Netflix has maintained its lead by adding more live sports and video
games to supplement its wide array of scripted programming – a
diversification effort that will expand into video podcasts from
Spotify next year.
And now Netflix may have another opportunity to add even more
compelling programming with Warner Bros. Discovery announcing it may
sell all or part of its holdings, which include HBO, DC Studios and
CNN. Analysts are already speculating that Netflix may join the
bidders looking to grab a piece of Warner Bros. Discovery.
In response to a question about Netflix's acquisition strategy,
Sarandos noted that the company traditionally has been “more
builders than buyers” without ruling out a potential bid for some of
Warner Bros. Discovery's properties other than cable TV networks
like CNN and TBS. “We can be and will be choosey,” Sarandos said.
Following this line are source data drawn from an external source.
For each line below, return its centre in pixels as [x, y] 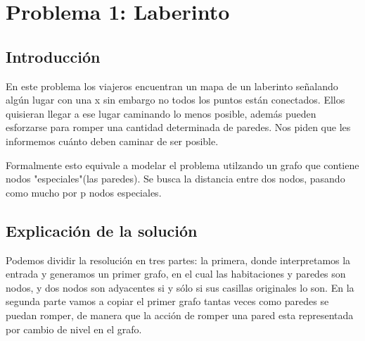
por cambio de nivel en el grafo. [74, 329]
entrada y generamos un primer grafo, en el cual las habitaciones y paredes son [176, 274]
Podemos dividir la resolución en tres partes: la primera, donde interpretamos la [178, 260]
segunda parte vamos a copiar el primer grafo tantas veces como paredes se [167, 301]
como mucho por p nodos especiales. [84, 192]
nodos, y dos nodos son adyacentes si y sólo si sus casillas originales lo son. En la [180, 287]
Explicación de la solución [102, 230]
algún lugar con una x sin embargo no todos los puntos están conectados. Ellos [175, 100]
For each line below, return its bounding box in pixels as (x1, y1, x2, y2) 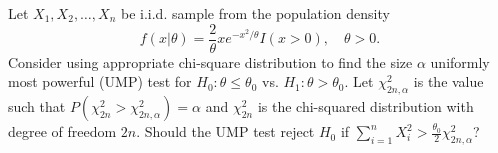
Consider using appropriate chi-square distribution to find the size (8, 51, 413, 72)
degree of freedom (8, 121, 117, 142)
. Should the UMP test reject (136, 121, 315, 142)
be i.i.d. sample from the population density (120, 3, 390, 23)
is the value (413, 71, 484, 92)
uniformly (430, 51, 490, 72)
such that (8, 96, 66, 117)
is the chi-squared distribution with (257, 96, 474, 117)
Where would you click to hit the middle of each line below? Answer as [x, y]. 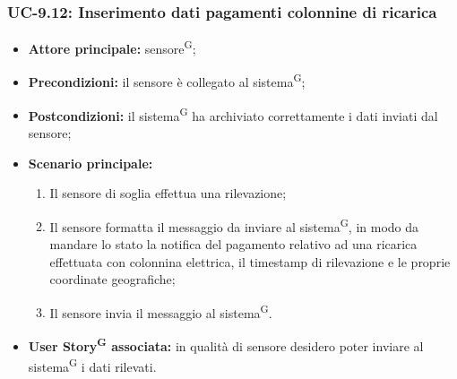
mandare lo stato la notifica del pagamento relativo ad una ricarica [233, 244]
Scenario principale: [91, 163]
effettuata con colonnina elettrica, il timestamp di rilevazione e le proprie [250, 261]
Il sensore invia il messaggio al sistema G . [161, 311]
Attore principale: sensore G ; [112, 47]
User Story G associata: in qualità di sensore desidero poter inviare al [226, 345]
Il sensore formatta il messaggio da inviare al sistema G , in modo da [234, 225]
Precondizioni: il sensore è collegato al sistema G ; [167, 81]
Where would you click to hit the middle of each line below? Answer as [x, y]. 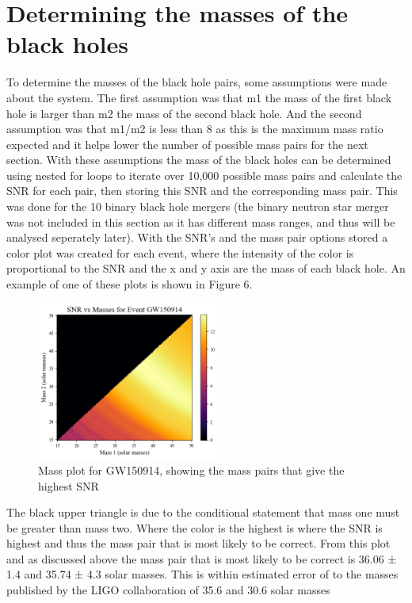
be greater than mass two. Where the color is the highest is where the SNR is [195, 527]
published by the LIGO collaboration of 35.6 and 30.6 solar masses [168, 590]
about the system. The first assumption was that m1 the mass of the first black [199, 97]
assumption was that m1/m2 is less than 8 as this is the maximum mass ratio [195, 129]
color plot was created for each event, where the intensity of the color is [180, 252]
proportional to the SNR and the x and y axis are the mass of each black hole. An [206, 268]
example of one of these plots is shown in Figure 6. [130, 284]
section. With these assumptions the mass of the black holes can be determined [199, 160]
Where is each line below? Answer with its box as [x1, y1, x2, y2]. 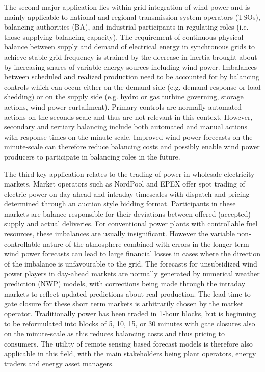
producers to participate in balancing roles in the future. [4, 151, 180, 162]
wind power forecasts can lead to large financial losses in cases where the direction [4, 248, 261, 259]
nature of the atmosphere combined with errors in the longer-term [42, 238, 249, 249]
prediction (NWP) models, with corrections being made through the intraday [4, 278, 246, 289]
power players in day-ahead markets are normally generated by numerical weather [4, 268, 260, 279]
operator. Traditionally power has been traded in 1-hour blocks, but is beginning [4, 308, 256, 318]
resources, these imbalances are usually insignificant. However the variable [4, 228, 235, 239]
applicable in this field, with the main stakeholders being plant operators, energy [4, 348, 256, 359]
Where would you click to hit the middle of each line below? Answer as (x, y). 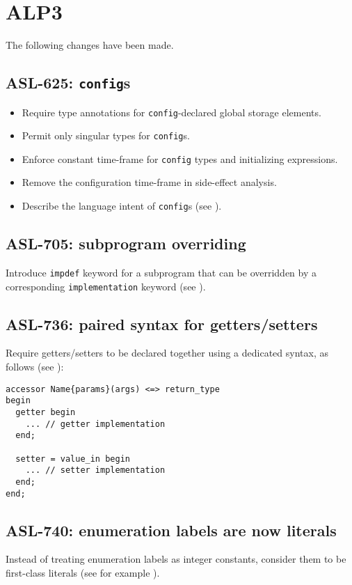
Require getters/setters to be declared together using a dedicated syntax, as (167, 353)
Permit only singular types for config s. (106, 135)
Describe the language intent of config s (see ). (122, 206)
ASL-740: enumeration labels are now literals (171, 530)
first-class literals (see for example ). (83, 572)
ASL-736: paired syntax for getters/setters (162, 323)
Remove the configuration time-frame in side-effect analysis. (149, 182)
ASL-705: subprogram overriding (126, 243)
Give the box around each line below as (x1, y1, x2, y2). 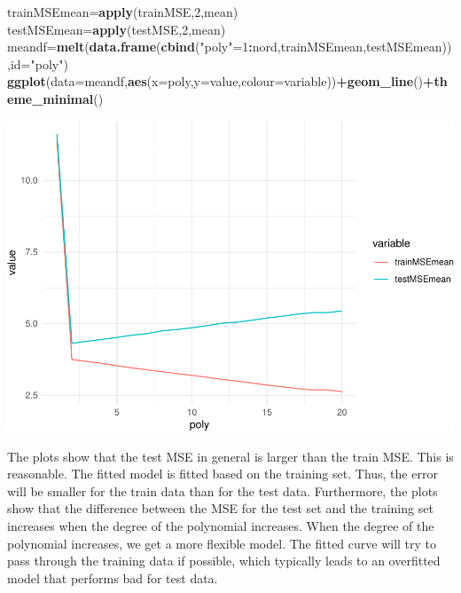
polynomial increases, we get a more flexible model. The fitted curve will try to (7, 534, 437, 552)
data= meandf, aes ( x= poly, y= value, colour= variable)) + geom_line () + (51, 72, 434, 91)
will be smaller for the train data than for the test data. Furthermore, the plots (7, 481, 438, 500)
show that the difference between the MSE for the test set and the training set (7, 499, 434, 518)
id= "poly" (10, 54, 64, 73)
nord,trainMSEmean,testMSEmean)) (252, 37, 452, 56)
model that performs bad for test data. (7, 568, 218, 587)
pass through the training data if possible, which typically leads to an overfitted (7, 551, 441, 570)
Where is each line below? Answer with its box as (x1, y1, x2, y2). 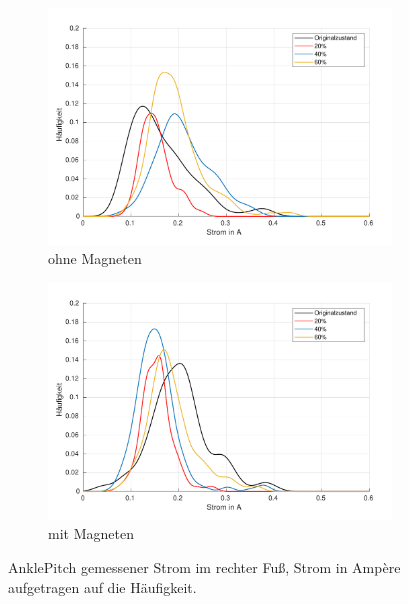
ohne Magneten (48, 248, 142, 269)
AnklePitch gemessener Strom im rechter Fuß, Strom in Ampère (8, 557, 401, 578)
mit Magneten (48, 523, 134, 544)
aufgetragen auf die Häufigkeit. (8, 576, 197, 597)
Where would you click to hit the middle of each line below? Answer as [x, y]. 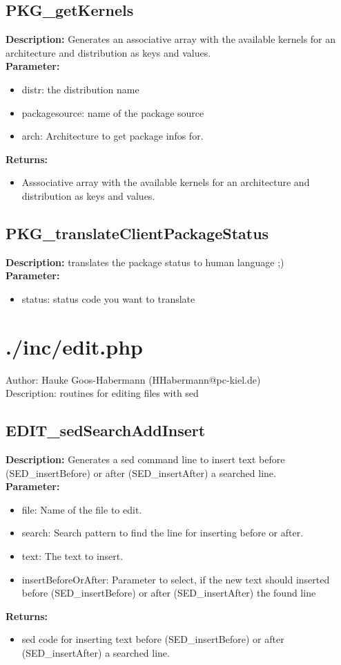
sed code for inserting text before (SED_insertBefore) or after [153, 639]
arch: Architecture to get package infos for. [113, 136]
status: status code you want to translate [108, 298]
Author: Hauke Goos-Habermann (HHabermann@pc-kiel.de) [133, 379]
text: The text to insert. [72, 556]
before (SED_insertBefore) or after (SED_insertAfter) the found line [169, 593]
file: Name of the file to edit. [82, 509]
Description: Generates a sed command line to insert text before [145, 459]
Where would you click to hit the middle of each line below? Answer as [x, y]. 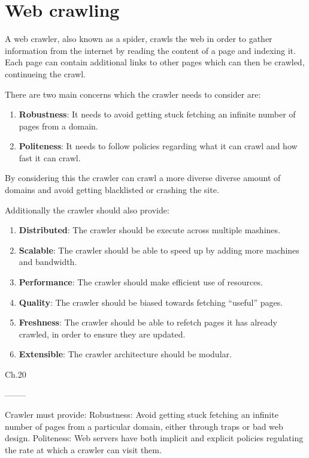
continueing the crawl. [45, 73]
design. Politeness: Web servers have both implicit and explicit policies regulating [154, 438]
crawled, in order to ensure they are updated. [102, 334]
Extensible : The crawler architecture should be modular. [125, 354]
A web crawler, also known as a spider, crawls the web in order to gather [139, 39]
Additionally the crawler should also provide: [87, 210]
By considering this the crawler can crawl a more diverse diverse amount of [143, 178]
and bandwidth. [48, 262]
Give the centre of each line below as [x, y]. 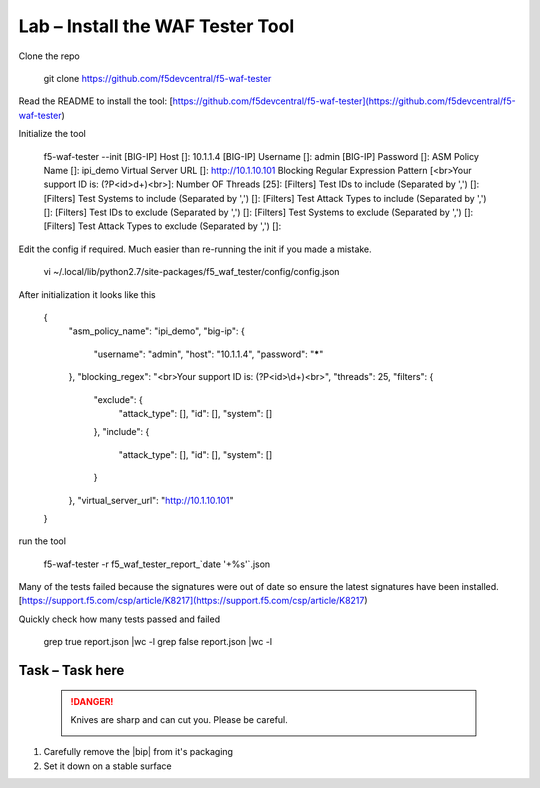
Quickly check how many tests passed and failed [119, 619]
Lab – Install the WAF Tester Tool [156, 26]
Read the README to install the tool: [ [96, 101]
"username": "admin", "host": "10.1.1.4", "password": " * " [208, 354]
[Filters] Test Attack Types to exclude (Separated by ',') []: [162, 226]
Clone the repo [49, 56]
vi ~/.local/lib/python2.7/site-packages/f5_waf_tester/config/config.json [191, 272]
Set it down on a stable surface [107, 766]
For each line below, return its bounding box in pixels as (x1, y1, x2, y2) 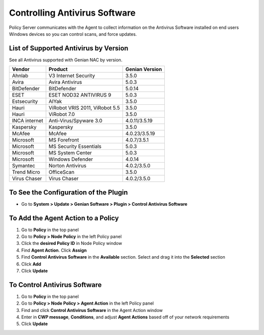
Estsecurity (12, 98, 38, 105)
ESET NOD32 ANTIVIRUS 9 (48, 92, 111, 98)
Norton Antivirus (48, 162, 87, 169)
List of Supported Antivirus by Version (9, 44, 129, 52)
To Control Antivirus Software (9, 281, 102, 289)
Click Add (21, 261, 42, 267)
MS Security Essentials (48, 143, 102, 150)
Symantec (12, 162, 35, 169)
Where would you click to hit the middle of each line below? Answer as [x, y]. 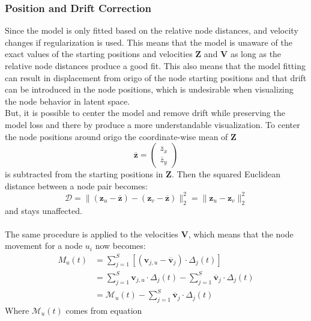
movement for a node [44, 246]
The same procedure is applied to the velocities [92, 234]
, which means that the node [241, 234]
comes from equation [104, 310]
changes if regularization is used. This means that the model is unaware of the [149, 42]
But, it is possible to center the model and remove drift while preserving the [145, 113]
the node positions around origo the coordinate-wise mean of [116, 136]
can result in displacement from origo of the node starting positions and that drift [156, 77]
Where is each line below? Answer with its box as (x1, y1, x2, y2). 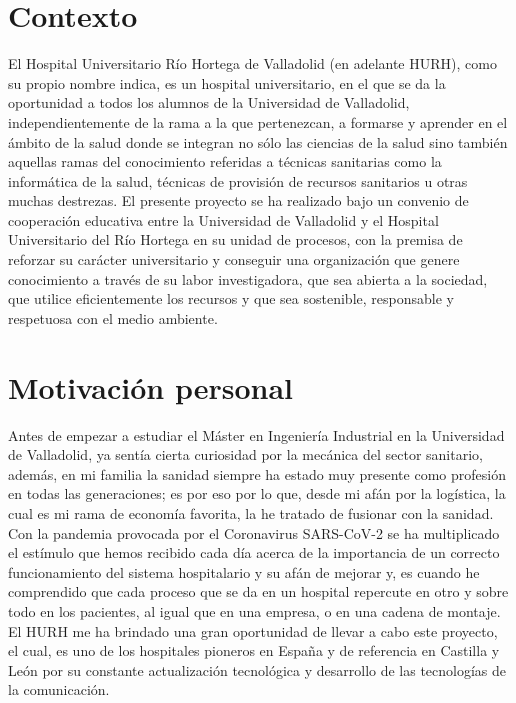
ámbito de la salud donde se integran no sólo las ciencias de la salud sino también (8, 131, 508, 152)
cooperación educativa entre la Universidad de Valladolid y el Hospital (8, 209, 439, 230)
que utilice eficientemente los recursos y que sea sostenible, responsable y (8, 288, 454, 309)
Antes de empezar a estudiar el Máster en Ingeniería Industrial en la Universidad (8, 424, 505, 445)
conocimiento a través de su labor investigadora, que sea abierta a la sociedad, (8, 268, 488, 289)
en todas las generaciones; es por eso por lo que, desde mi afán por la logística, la (8, 483, 506, 504)
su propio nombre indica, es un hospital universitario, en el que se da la (8, 72, 446, 93)
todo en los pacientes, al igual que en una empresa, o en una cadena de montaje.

The company has also mining a new vein of revenue by selling
commercials as part of a low-priced option of its service it
introduced three years ago.
Although the advertising business still isn’t large enough to
require the company to disclose its sales, management expects its
revenue to more than double from last year. A recent analyst by S &
P forecast $1.1 billion in ad sales for Netflix this year — a figure
that would represent about 2% of its projected total revenue.
It’s getting to the point that Netflix may be in danger of trying to
juggle too many ball at once, said Forrester Research analyst Mike
Proulx. “If the company goes too broad to become all things
entertainment, it risks diluting its core.”